The challenge of being next to the metro network has turned out to be a boon for the building’s seven levels of office spaces. Aurora Melbourne Central is now one of the city’s best-connected developments, boasting direct underground access to the concourse of the Melbourne Central Station. Capitalising on the plot’s location beside the city’s retail precinct, the building was programmed to have retail spaces on both ground and subterranean levels, for a lettable area of approximately 3,500 sqm. On basement level, the building’s retail concourse connects directly to the metro network. On ground level, retail tenancies feature direct frontage onto La Trobe Street, Little La Trobe Street, and a new laneway.

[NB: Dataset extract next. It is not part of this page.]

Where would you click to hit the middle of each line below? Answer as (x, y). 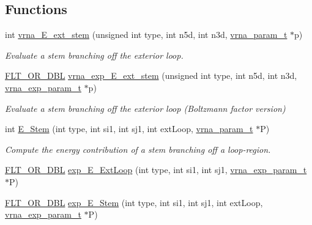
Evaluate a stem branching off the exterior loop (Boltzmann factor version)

This three-block link has been envisaged to teem with cafes and F&B operators, further activating Melbourne’s laneway culture.
Aurora Melbourne Central’s 959 residential apartments and 252 serviced apartments begin at level 10. Fitted out in Snaidero joinery from Italy, the homes have been programmed as a series of low-rise, mid-rise and high-rise stacks, each with its own lifting service. This creates a series of vertical communities with their own communal amenities, from swimming pools and gyms to movie rooms and karaoke lounges. “It’s really a chance to test our ideas around the vertical community and to see them in action: how residents can live in a way that has the advantages of being in the city, living in the city, but sharing in all those communal facilities,” says Smith.
A lot of engineering work was done to work out how we could put a very tall building next to an underground train station without impacting on any of the service through that tunnel
The building’s relatively shallow floor plates invite optimum levels of natural light into the apartments. A high-performing low-E double-glazed system regulates the building’s internal environment to ambient conditions, while sophisticated centralised plant systems prevent low efficiency per unit of air-conditioning. A series of heat exchangers move the heat and coolness around the building in response to different heat loads.
All separable portions of the AUD750m project have been handed over, announced Anwar Syahrin Abdul Ajib, managing director and chief executive officer of UEM Sunrise, in November. “Strong settlement” of UEM Sunrise’s projects in Australia, which include the Melbourne high-rise Conservatory, drove revenues up to that point.
Vertical projects with a range of multigenerational apartments like Aurora Melbourne Central are only poised to prosper in Melbourne. While more than 220,000 people work within the CBD, only about 22,000 people have been able to live in it.
“I think in Melbourne, the big change over the last five years has been a much broader acceptance of apartment living as a way of delivering on the benefits of being in the inner city, staying close to friends and families,” says Smith. “That’s a trend that’s very much alive in Southeast Asia and something that’s really growing here in Melbourne.”
Residents are set to continue moving into the sold-out Aurora Melbourne Central homes in 2020. The building’s New Year’s Eve light show will also flicker for the rest of the year, akin to the nightly Symphony of Lights along Victoria Harbour in Hong Kong.
For Smith and his colleagues at Elenberg Fraser, the flowering of a 21st-century Australian landmark is a continuous source of pride. “As you move around the city and as an architect, you work so closely on these buildings, but then suddenly to step back and see the project in the larger context of the city,” says Smith. “That’s something that’s really quite special to me.”